Create a policy for outlier instance removal
- Log on to the EDAS console.
- In the left-side navigation pane, choose .
- In the left-side navigation tree of Service Mesh, click Outlier Instance Removal.
- On the Outlier Instance Removal page, select a region and a Namespaces. Then, click Create an outlier instance removal policy.
- In the Create Outlier Instance Removal Policy wizard, configure the parameters in the Basic information step and click Next.
The following table describes the parameters in the Basic information step.
Parameter Description Namespace Select a region and anamespace. Policy name Enter a name for the policy. The name can be a maximum of 64 characters in length. Framework Select Service Mesh.
- In the Select effective application step of the Create Outlier Instance Removal Policy wizard, select the specific application and click the > icon to add the application to the Selected Applications section. Then, click Next step.

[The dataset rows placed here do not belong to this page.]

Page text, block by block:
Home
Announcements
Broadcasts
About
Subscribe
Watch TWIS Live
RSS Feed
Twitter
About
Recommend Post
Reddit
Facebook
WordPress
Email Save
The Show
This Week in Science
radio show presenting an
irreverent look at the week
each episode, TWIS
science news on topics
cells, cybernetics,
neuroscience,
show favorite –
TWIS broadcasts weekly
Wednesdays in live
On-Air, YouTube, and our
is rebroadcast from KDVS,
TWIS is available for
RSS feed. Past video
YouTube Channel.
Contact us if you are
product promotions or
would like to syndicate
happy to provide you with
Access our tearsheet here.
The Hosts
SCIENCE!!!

After the specific application is selected, all abnormal application instances that are called by the application are removed. Call requests from the application on which the created policy takes effect are not sent to the removed instances.
- In the Configure policies step of the Create Outlier Instance Removal Policy wizard, configure the parameters and click Next step.

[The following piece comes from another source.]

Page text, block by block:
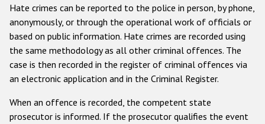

The following table describes the parameters in the Configure policies step.
Parameter Description Exception type Default value: 5xx Error. You cannot change the value of this parameter. Proportion of Largest Instances Enter the upper limit for the proportion of abnormal instances that can be removed. If the limit is reached, no more abnormal instances are removed. For example, if an application has 6 instances and you set this parameter to 60%, the number of instances that can be removed is 3.6. This number is rounded down to the nearest integer, which is 3. The number is calculated by using the following formula: 6 × 60%. If the calculation result is less than 1, instances are not removed. Recovery detection unit time Specify a unit interval to detect whether abnormal instances are recovered, in milliseconds. After abnormal instances are removed, EDAS linearly increases the detection interval by the specified unit interval. Default value: 30000 ms, which is equal to 0.5 minute. Number of Consecutive Errors Specify the threshold of the number of consecutive errors during requests. If the threshold is reached, the instance is removed. Maximum Connections Specify the maximum number of connections are supported by a service. Default value: 1024. Maximum Pending Requests Specify the maximum number of pending requests that are supported by a service. Default value: 1024. Maximum Requests for a Single Connection The maximum number of requests that are supported by a service. Default value: 1024.

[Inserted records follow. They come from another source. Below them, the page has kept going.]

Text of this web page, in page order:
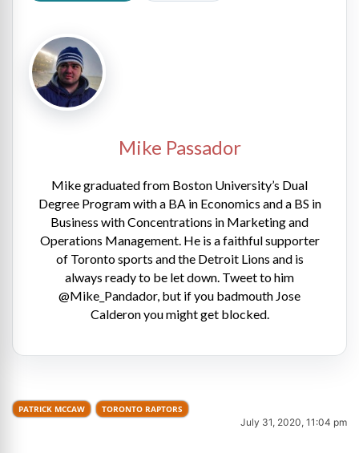
Mike Passador
Mike graduated from Boston University’s Dual
Degree Program with a BA in Economics and a BS in
Business with Concentrations in Marketing and
Operations Management. He is a faithful supporter
of Toronto sports and the Detroit Lions and is
always ready to be let down. Tweet to him
@Mike_Pandador, but if you badmouth Jose
Calderon you might get blocked.
PATRICK MCCAW TORONTO RAPTORS
July 31, 2020, 11:04 pm
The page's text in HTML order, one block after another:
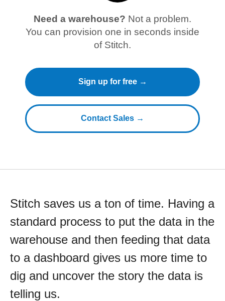
Need a warehouse? Not a problem.
You can provision one in seconds inside
of Stitch.
Sign up for free →
Contact Sales →
Stitch saves us a ton of time. Having a
standard process to put the data in the
warehouse and then feeding that data
to a dashboard gives us more time to
dig and uncover the story the data is
telling us.
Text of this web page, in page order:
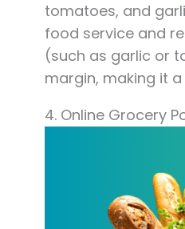
tomatoes, and
food service and
(such as garlic or
margin, making it
4. Online Grocery
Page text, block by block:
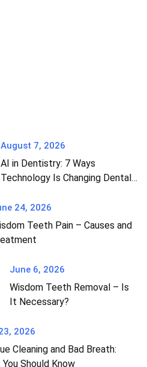
August 7, 2026
AI in Dentistry: 7 Ways
Technology Is Changing Dental
24, 2026
Teeth Pain – Causes and
June 6, 2026
Wisdom Teeth Removal – Is
It Necessary?
2026
Cleaning and Bad Breath:
You Should Know

- In the Create Confirm step of the Create Outlier Instance Removal Policy wizard, check the settings and click Create.
Verify the result
After you configure and submit an outlier instance removal policy, the outlier instance removal feature is enabled. After you configure an outlier instance removal policy for an application, you can go to the details page of the application to view the monitoring information. You can view the monitoring information in topology to check whether all requests are still forwarded to abnormal instances. You can also check whether Error Rate per Minute of the application is higher than the configured Lower Error Rate. Based on the information, you can determine whether the outlier instance removal policy takes effect.
What to do next
On the Outlier Instance Removal page, you can click Edit or Delete in the Operation column to manage the policies.